Healthcare professionals’ views on healthcare-related factors influencing symptom course in persistent somatic symptoms: a qualitative study of four European countries
Background The care trajectory for patients with Persistent Somatic Symptoms (PSS) is complex due to variability in diagnoses and treatments, with differences across European healthcare systems. Existing findings predominantly come from individual Western European countries, and comparative studies are lacking. This study aimed to explore how healthcare systems are perceived to influence PSS courses across four European countries and how professionals view their respective systems regarding PSS. Methods We used semi-structured interviews to conduct a qualitative study with healthcare professionals from Germany, Italy, the Netherlands, and Poland.

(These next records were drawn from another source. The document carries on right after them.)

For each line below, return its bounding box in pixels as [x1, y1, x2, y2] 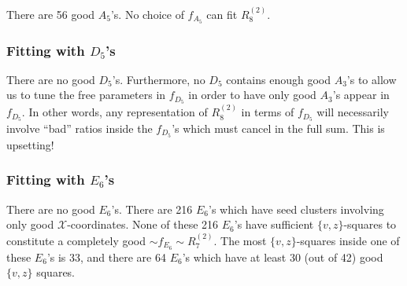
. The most [213, 232, 267, 248]
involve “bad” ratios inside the [6, 120, 153, 137]
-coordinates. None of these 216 [67, 216, 219, 233]
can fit [206, 5, 238, 22]
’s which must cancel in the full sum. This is [172, 120, 385, 137]
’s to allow [346, 71, 397, 87]
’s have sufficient [234, 216, 314, 233]
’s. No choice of [110, 5, 184, 22]

Sixteen participants were recruited purposively through international and national networks focusing on PSS, ensuring representation from primary care, secondary care medical specialists, mental health, and other healthcare fields. Results We found that the interaction of structural and interpersonal factors within the healthcare system influenced the course of PSS symptoms. Systemic barriers such as limited consultation times and issues in care pathways or insurance coverage were prevalent in Germany and the Netherlands, while access and trust issues were more prominent in Italy and Poland. Key improvements suggested included reimbursement and treatment eligibility for PSS, establishing collaborative care pathways, and sufficient consultation times. Additionally, enhancing professional-patient relationships and improving education for healthcare professionals and patients were identified as crucial steps. Conclusions The results show that although expertise is improving, current healthcare system structures prevent professionals from using them effectively. Therefore, systemic reforms and better professional training are needed to improve care for patients with PSS.